BEGIN Records for processing
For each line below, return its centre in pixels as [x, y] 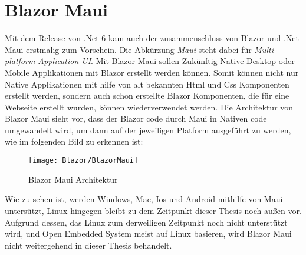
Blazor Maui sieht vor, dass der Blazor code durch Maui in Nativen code [136, 118]
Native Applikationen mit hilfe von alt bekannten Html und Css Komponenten [147, 84]
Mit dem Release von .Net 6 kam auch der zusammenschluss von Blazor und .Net [152, 38]
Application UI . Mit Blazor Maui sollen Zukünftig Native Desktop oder [166, 61]
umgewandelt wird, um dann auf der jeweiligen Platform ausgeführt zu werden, [148, 130]
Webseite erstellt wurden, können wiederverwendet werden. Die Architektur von [149, 107]
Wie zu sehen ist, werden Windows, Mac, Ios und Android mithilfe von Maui [144, 199]
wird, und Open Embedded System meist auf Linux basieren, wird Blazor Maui [148, 234]
END Records for processing
» What to produce:
Once the pictures are removed, set down what remains of the entries above exactly.

» Reply:
For each line below, return its centre in pixels as [x, y] 
Blazor Maui sieht vor, dass der Blazor code durch Maui in Nativen code [136, 118]
Native Applikationen mit hilfe von alt bekannten Html und Css Komponenten [147, 84]
Mit dem Release von .Net 6 kam auch der zusammenschluss von Blazor und .Net [152, 38]
Application UI . Mit Blazor Maui sollen Zukünftig Native Desktop oder [166, 61]
umgewandelt wird, um dann auf der jeweiligen Platform ausgeführt zu werden, [148, 130]
Webseite erstellt wurden, können wiederverwendet werden. Die Architektur von [149, 107]
Wie zu sehen ist, werden Windows, Mac, Ios und Android mithilfe von Maui [144, 199]
wird, und Open Embedded System meist auf Linux basieren, wird Blazor Maui [148, 234]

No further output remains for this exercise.